- TASK GOAL -
Leaving out every picture, quote the data below exactly as it appears.

- RECORD EXTRACTS -
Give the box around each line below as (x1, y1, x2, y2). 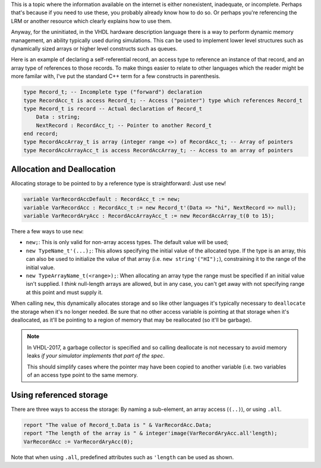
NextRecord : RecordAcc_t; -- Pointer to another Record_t (36, 122, 212, 129)
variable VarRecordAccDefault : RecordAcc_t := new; (23, 196, 181, 202)
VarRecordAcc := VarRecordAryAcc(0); (23, 438, 134, 445)
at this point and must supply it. (26, 289, 103, 296)
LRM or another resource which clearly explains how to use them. (11, 17, 172, 24)
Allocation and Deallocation (11, 164, 116, 174)
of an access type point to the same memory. (27, 371, 139, 378)
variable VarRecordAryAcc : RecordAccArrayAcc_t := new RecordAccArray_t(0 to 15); (23, 213, 275, 220)
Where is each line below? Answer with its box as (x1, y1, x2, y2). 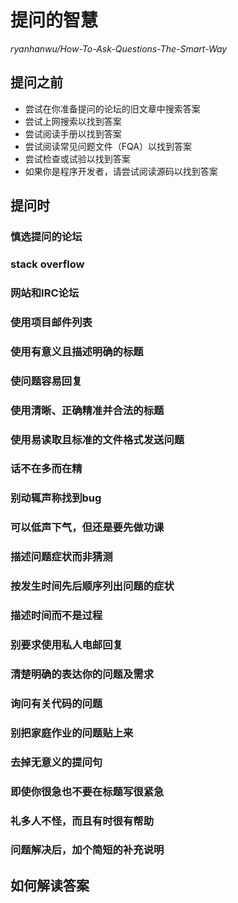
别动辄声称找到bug (10, 491, 102, 505)
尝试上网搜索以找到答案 (24, 115, 122, 127)
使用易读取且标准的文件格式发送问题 (10, 432, 185, 446)
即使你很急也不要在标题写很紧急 (10, 784, 165, 798)
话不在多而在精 (10, 462, 83, 476)
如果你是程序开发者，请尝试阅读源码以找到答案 (24, 165, 218, 177)
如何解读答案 (10, 877, 90, 894)
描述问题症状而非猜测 (10, 550, 113, 564)
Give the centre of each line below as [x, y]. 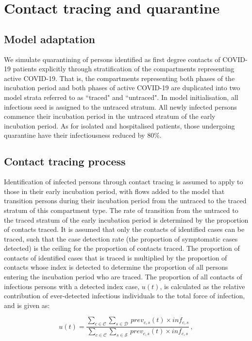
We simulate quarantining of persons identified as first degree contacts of [112, 59]
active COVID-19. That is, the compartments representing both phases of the [119, 78]
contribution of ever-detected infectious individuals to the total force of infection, [125, 296]
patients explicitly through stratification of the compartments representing [124, 69]
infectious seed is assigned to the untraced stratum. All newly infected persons [120, 106]
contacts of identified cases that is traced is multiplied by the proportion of [116, 257]
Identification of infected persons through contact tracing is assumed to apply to [124, 182]
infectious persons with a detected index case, [72, 286]
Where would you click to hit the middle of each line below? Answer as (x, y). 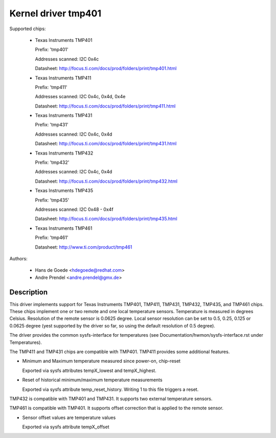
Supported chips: (28, 29)
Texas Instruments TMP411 (63, 78)
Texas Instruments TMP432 (64, 153)
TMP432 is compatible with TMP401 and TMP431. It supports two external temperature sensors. (111, 399)
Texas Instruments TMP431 (64, 116)
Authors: (18, 258)
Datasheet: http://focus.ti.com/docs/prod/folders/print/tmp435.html (106, 219)
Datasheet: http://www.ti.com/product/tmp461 (84, 247)
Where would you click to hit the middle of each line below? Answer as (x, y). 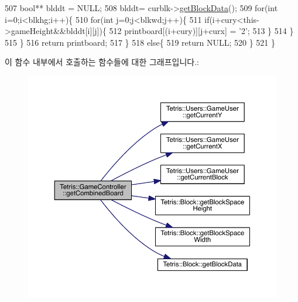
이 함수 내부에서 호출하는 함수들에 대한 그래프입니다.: (102, 62)
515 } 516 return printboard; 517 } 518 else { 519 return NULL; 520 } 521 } (140, 42)
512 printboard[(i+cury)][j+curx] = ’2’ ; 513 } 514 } (201, 31)
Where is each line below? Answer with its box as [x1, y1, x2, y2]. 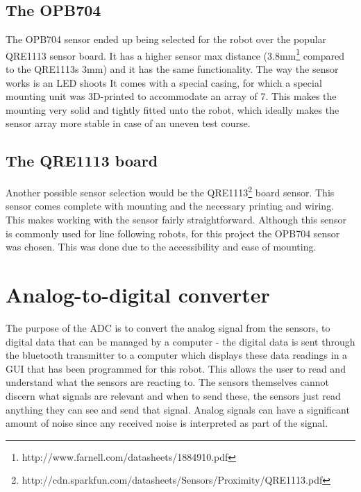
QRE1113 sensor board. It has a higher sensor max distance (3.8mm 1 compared [6, 46, 344, 62]
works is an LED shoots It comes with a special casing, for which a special [6, 75, 322, 90]
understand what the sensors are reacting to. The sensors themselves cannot [6, 375, 329, 389]
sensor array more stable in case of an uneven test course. [6, 116, 251, 130]
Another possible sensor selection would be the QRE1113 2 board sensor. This [6, 183, 335, 199]
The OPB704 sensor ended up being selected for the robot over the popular [6, 32, 327, 46]
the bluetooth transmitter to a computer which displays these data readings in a [6, 348, 348, 362]
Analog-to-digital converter [6, 280, 270, 309]
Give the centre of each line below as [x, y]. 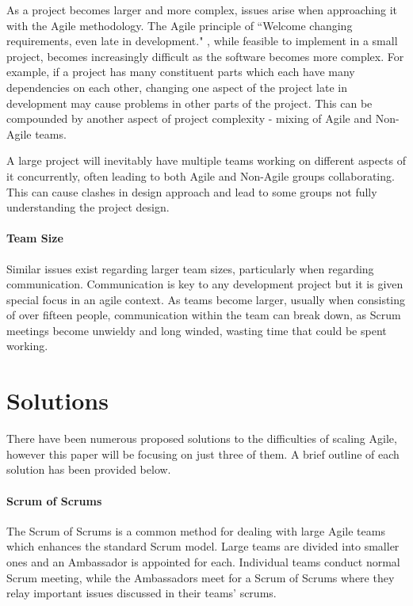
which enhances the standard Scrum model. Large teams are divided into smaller [203, 546]
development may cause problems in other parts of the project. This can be [189, 103]
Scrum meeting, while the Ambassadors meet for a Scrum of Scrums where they [201, 577]
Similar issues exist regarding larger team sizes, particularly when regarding [190, 268]
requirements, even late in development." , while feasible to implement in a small [202, 41]
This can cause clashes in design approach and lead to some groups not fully [192, 191]
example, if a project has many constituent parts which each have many [181, 72]
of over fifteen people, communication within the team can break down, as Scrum [204, 315]
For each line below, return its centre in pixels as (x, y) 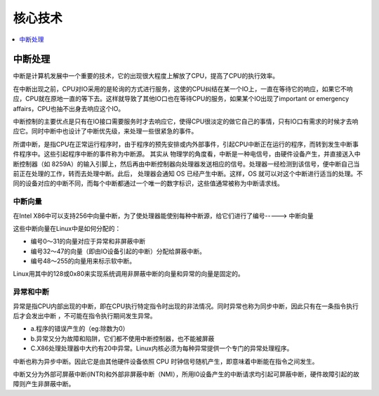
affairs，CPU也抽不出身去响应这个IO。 (69, 108)
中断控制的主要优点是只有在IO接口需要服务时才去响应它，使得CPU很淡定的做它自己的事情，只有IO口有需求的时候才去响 (186, 121)
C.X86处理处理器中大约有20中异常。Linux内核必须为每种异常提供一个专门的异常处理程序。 (162, 348)
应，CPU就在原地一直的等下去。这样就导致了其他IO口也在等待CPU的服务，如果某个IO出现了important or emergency (181, 99)
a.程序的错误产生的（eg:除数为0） (80, 329)
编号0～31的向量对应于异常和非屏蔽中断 (88, 242)
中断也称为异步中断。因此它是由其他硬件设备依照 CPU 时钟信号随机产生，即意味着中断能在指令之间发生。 (166, 361)
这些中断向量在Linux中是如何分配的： (67, 228)
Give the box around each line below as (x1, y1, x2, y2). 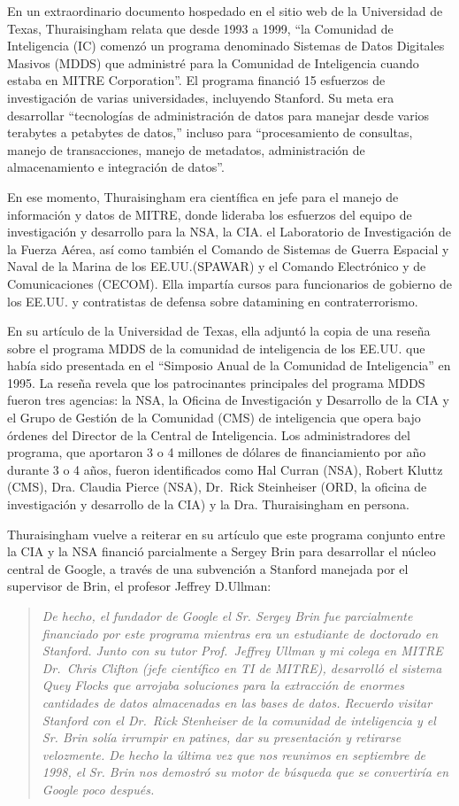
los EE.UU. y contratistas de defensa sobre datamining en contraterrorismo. (7, 291, 418, 310)
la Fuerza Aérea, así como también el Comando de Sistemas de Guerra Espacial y (7, 239, 449, 258)
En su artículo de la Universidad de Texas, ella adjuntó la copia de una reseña (7, 322, 431, 340)
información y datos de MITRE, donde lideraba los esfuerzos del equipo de (7, 205, 412, 223)
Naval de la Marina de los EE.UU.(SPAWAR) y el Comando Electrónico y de (7, 257, 426, 275)
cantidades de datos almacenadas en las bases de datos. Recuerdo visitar (42, 693, 432, 711)
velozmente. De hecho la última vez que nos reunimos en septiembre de (42, 745, 425, 763)
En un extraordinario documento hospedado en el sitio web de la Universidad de (7, 2, 443, 19)
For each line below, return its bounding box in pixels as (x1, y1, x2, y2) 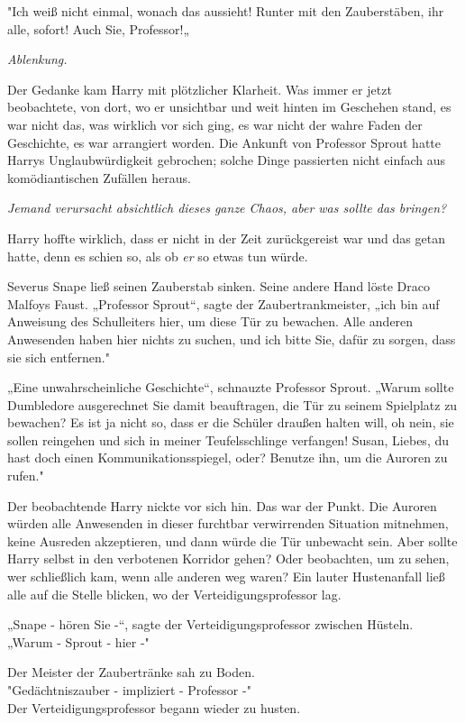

- EXPECTED OUTPUT -
Give the box around each line below as (x1, y1, x2, y2). 
NextRecord : RecordAcc_t; -- Pointer to another Record_t (36, 122, 212, 129)
variable VarRecordAccDefault : RecordAcc_t := new; (23, 196, 181, 202)
VarRecordAcc := VarRecordAryAcc(0); (23, 438, 134, 445)
at this point and must supply it. (26, 289, 103, 296)
LRM or another resource which clearly explains how to use them. (11, 17, 172, 24)
Allocation and Deallocation (11, 164, 116, 174)
of an access type point to the same memory. (27, 371, 139, 378)
variable VarRecordAryAcc : RecordAccArrayAcc_t := new RecordAccArray_t(0 to 15); (23, 213, 275, 220)
Where is each line below? Answer with its box as (x1, y1, x2, y2). 
别动辄声称找到bug (10, 491, 102, 505)
尝试上网搜索以找到答案 (24, 115, 122, 127)
使用易读取且标准的文件格式发送问题 (10, 432, 185, 446)
即使你很急也不要在标题写很紧急 (10, 784, 165, 798)
话不在多而在精 (10, 462, 83, 476)
如果你是程序开发者，请尝试阅读源码以找到答案 (24, 165, 218, 177)
如何解读答案 (10, 877, 90, 894)
描述问题症状而非猜测 (10, 550, 113, 564)
Give the centre of each line below as [x, y]. 
We simulate quarantining of persons identified as first degree contacts of [112, 59]
active COVID-19. That is, the compartments representing both phases of the [119, 78]
contribution of ever-detected infectious individuals to the total force of infection, [125, 296]
patients explicitly through stratification of the compartments representing [124, 69]
infectious seed is assigned to the untraced stratum. All newly infected persons [120, 106]
contacts of identified cases that is traced is multiplied by the proportion of [116, 257]
Identification of infected persons through contact tracing is assumed to apply to [124, 182]
infectious persons with a detected index case, [72, 286]
Where would you click to hit the middle of each line below? Answer as (x, y). 
Supported chips: (28, 29)
Texas Instruments TMP411 (63, 78)
Texas Instruments TMP432 (64, 153)
TMP432 is compatible with TMP401 and TMP431. It supports two external temperature sensors. (111, 399)
Texas Instruments TMP431 (64, 116)
Authors: (18, 258)
Datasheet: http://focus.ti.com/docs/prod/folders/print/tmp435.html (106, 219)
Datasheet: http://www.ti.com/product/tmp461 (84, 247)
Where would you click to hit the middle of each line below? Answer as (x, y). 
이 함수 내부에서 호출하는 함수들에 대한 그래프입니다.: (102, 62)
515 } 516 return printboard; 517 } 518 else { 519 return NULL; 520 } 521 } (140, 42)
512 printboard[(i+cury)][j+curx] = ’2’ ; 513 } 514 } (201, 31)
Where is each line below? Answer with its box as [x1, y1, x2, y2]. 
QRE1113 sensor board. It has a higher sensor max distance (3.8mm 1 compared [6, 46, 344, 62]
works is an LED shoots It comes with a special casing, for which a special [6, 75, 322, 90]
understand what the sensors are reacting to. The sensors themselves cannot [6, 375, 329, 389]
sensor array more stable in case of an uneven test course. [6, 116, 251, 130]
Another possible sensor selection would be the QRE1113 2 board sensor. This [6, 183, 335, 199]
The OPB704 sensor ended up being selected for the robot over the popular [6, 32, 327, 46]
the bluetooth transmitter to a computer which displays these data readings in a [6, 348, 348, 362]
Analog-to-digital converter [6, 280, 270, 309]
Give the centre of each line below as [x, y]. 
which enhances the standard Scrum model. Large teams are divided into smaller [203, 546]
development may cause problems in other parts of the project. This can be [189, 103]
Scrum meeting, while the Ambassadors meet for a Scrum of Scrums where they [201, 577]
Similar issues exist regarding larger team sizes, particularly when regarding [190, 268]
requirements, even late in development." , while feasible to implement in a small [202, 41]
This can cause clashes in design approach and lead to some groups not fully [192, 191]
example, if a project has many constituent parts which each have many [181, 72]
of over fifteen people, communication within the team can break down, as Scrum [204, 315]
For each line below, return its centre in pixels as (x, y) 
affairs，CPU也抽不出身去响应这个IO。 (69, 108)
中断控制的主要优点是只有在IO接口需要服务时才去响应它，使得CPU很淡定的做它自己的事情，只有IO口有需求的时候才去响 (186, 121)
C.X86处理处理器中大约有20中异常。Linux内核必须为每种异常提供一个专门的异常处理程序。 (162, 348)
应，CPU就在原地一直的等下去。这样就导致了其他IO口也在等待CPU的服务，如果某个IO出现了important or emergency (181, 99)
a.程序的错误产生的（eg:除数为0） (80, 329)
编号0～31的向量对应于异常和非屏蔽中断 (88, 242)
中断也称为异步中断。因此它是由其他硬件设备依照 CPU 时钟信号随机产生，即意味着中断能在指令之间发生。 (166, 361)
这些中断向量在Linux中是如何分配的： (67, 228)
Give the box around each line below as (x1, y1, x2, y2). 
los EE.UU. y contratistas de defensa sobre datamining en contraterrorismo. (7, 291, 418, 310)
la Fuerza Aérea, así como también el Comando de Sistemas de Guerra Espacial y (7, 239, 449, 258)
En su artículo de la Universidad de Texas, ella adjuntó la copia de una reseña (7, 322, 431, 340)
información y datos de MITRE, donde lideraba los esfuerzos del equipo de (7, 205, 412, 223)
Naval de la Marina de los EE.UU.(SPAWAR) y el Comando Electrónico y de (7, 257, 426, 275)
cantidades de datos almacenadas en las bases de datos. Recuerdo visitar (42, 693, 432, 711)
velozmente. De hecho la última vez que nos reunimos en septiembre de (42, 745, 425, 763)
En un extraordinario documento hospedado en el sitio web de la Universidad de (7, 2, 443, 19)
For each line below, return its bounding box in pixels as (x1, y1, x2, y2) 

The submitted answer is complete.